=== Task objective ===
How many lines within the records include the word "empty"? Only that number should be given.

===== Supplied entries =====

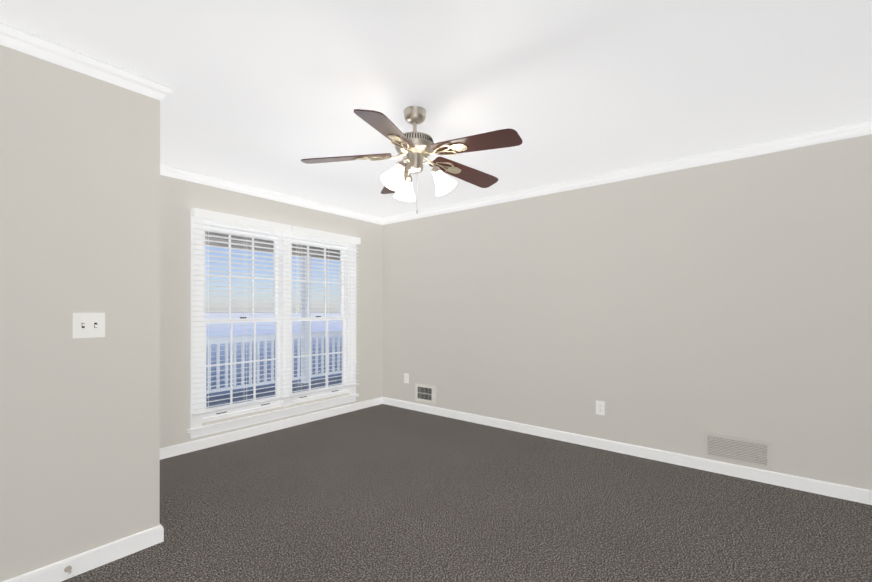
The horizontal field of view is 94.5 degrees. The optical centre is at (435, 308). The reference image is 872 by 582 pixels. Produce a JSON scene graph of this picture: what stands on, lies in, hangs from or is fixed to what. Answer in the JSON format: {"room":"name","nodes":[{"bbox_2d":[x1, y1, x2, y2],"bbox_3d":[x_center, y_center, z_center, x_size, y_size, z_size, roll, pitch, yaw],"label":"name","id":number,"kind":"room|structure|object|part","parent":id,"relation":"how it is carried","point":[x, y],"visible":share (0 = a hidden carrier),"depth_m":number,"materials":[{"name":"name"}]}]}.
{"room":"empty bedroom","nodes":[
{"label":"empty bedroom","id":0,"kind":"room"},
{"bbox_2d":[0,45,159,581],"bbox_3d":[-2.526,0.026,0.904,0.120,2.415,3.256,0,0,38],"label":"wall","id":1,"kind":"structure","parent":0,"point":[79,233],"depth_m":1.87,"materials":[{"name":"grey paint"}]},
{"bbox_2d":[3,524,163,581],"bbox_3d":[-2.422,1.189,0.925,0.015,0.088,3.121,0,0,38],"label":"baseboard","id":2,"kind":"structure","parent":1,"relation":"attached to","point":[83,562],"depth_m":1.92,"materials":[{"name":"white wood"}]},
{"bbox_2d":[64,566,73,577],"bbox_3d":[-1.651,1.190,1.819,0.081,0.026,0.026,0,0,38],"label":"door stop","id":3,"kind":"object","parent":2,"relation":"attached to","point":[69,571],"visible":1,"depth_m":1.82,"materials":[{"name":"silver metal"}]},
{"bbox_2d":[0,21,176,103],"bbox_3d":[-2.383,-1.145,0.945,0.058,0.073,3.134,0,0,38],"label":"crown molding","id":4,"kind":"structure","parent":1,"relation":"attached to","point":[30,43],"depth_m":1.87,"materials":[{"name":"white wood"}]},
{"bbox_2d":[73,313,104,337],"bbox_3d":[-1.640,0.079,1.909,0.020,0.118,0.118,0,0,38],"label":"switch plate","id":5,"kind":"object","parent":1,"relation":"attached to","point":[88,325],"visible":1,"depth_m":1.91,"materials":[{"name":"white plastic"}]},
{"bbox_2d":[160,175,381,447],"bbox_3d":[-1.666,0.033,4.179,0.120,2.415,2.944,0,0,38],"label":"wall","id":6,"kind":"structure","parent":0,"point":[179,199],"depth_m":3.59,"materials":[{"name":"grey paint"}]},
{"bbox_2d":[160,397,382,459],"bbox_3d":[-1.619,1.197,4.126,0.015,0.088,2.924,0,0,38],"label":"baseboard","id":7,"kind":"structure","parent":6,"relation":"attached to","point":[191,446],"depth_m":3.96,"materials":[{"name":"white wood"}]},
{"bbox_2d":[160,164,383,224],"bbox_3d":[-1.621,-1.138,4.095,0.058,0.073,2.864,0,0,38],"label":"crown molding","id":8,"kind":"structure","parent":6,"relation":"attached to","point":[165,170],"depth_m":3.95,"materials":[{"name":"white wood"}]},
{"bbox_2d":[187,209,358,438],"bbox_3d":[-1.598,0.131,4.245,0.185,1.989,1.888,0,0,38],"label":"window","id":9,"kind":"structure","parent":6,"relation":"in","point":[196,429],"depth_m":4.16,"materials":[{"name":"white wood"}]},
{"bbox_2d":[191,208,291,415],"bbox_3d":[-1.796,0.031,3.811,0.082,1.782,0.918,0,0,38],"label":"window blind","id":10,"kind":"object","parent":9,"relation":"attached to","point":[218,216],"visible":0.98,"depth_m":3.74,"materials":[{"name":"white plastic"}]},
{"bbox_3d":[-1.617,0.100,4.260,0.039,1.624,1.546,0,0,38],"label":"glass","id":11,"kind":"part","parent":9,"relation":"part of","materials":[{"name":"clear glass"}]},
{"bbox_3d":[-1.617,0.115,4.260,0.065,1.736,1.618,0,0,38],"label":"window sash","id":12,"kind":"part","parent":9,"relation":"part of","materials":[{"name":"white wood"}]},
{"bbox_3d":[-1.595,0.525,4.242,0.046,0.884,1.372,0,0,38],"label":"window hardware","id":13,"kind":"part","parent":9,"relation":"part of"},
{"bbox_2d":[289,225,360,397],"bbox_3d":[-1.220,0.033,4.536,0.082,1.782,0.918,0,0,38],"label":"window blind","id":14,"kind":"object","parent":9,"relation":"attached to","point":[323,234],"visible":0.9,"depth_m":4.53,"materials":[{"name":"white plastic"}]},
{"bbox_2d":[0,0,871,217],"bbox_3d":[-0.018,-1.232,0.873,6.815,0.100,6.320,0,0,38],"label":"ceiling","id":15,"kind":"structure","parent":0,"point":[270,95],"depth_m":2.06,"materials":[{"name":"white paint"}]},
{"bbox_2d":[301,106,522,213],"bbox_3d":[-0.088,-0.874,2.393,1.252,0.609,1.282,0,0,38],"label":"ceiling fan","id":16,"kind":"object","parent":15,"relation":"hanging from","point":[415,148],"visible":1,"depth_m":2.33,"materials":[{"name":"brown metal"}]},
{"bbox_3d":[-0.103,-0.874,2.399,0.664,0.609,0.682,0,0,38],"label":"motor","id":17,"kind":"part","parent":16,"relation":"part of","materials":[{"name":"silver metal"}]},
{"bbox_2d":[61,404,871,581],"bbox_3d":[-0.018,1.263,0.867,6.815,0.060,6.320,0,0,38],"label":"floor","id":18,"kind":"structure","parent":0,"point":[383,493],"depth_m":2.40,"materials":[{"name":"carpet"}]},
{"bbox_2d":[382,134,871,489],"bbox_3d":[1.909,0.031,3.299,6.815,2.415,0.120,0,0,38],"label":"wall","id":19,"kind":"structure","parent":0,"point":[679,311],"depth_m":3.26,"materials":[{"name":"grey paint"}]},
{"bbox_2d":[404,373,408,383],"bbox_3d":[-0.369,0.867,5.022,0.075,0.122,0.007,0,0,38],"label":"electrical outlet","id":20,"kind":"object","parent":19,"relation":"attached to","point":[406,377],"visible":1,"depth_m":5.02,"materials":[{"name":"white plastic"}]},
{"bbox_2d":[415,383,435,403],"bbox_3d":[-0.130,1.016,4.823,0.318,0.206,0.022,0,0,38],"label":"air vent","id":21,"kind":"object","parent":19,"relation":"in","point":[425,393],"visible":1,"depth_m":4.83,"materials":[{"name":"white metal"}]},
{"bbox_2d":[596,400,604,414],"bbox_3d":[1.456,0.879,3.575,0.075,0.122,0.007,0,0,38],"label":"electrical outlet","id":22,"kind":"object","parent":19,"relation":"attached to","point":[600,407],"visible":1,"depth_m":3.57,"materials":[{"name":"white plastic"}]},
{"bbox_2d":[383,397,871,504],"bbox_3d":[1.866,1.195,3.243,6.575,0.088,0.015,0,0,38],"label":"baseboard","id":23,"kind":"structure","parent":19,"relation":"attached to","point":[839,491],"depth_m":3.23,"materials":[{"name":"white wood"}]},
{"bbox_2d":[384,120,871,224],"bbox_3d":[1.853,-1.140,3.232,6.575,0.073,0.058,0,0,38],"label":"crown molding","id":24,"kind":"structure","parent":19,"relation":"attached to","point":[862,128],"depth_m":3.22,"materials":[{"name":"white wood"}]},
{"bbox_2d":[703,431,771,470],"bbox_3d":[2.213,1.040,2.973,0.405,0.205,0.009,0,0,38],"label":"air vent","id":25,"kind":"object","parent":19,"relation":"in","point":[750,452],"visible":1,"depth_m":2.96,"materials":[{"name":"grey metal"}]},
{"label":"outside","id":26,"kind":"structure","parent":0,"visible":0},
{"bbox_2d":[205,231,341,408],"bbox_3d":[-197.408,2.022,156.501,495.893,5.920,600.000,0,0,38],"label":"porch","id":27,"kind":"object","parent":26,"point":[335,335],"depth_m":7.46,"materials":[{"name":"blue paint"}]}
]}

=====

=== Response ===
2